Stored data entries
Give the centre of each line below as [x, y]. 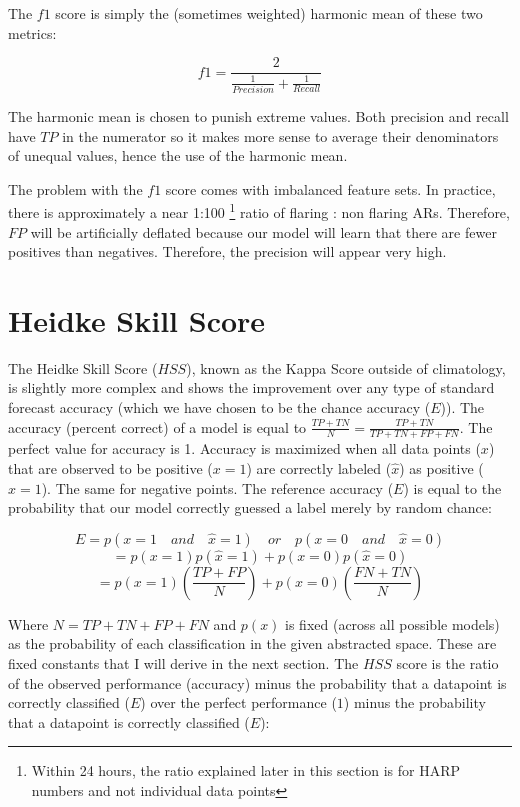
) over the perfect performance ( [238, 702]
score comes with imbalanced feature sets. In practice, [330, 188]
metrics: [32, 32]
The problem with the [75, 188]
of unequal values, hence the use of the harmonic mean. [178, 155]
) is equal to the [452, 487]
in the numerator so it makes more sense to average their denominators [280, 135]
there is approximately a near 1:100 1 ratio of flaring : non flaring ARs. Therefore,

==

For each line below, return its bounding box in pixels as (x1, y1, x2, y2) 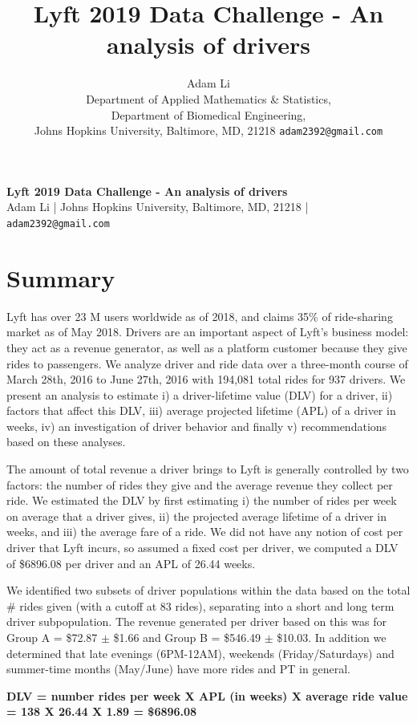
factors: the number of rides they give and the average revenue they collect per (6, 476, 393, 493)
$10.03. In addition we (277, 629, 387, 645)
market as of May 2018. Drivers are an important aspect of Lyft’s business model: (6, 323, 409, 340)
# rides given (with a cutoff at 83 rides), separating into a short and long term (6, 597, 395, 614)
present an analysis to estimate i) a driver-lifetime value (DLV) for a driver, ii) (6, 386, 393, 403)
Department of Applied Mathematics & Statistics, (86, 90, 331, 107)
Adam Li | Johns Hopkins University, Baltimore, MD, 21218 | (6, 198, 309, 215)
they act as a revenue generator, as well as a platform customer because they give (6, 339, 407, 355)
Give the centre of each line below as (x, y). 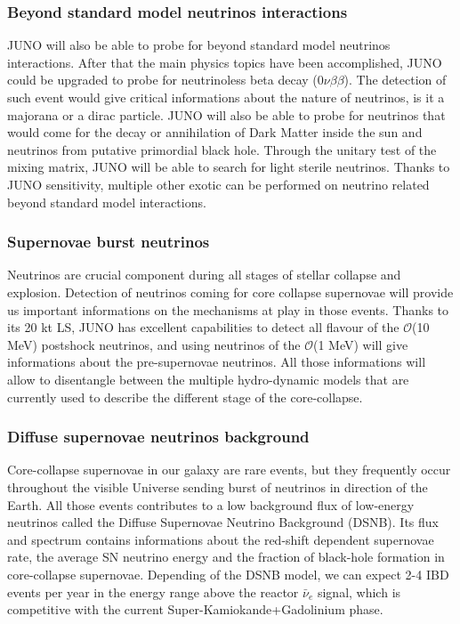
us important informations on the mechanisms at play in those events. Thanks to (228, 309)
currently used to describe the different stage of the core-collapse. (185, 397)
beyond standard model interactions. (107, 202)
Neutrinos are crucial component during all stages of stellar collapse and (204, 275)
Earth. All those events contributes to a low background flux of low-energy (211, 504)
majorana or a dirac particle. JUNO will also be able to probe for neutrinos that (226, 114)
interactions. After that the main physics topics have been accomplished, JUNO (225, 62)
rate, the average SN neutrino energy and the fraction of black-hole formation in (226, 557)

Your assignment: Above are records with pictures. Reproduce exactly only the lines from the line with "Department of Applied" through the line with "rate, the average", both ends included, and leave the pictures out.

Result:
Department of Applied Mathematics & Statistics, (86, 90, 331, 107)
Adam Li | Johns Hopkins University, Baltimore, MD, 21218 | (6, 198, 309, 215)
they act as a revenue generator, as well as a platform customer because they give (6, 339, 407, 355)
Give the centre of each line below as (x, y). 
us important informations on the mechanisms at play in those events. Thanks to (228, 309)
currently used to describe the different stage of the core-collapse. (185, 397)
beyond standard model interactions. (107, 202)
Neutrinos are crucial component during all stages of stellar collapse and (204, 275)
Earth. All those events contributes to a low background flux of low-energy (211, 504)
majorana or a dirac particle. JUNO will also be able to probe for neutrinos that (226, 114)
interactions. After that the main physics topics have been accomplished, JUNO (225, 62)
rate, the average SN neutrino energy and the fraction of black-hole formation in (226, 557)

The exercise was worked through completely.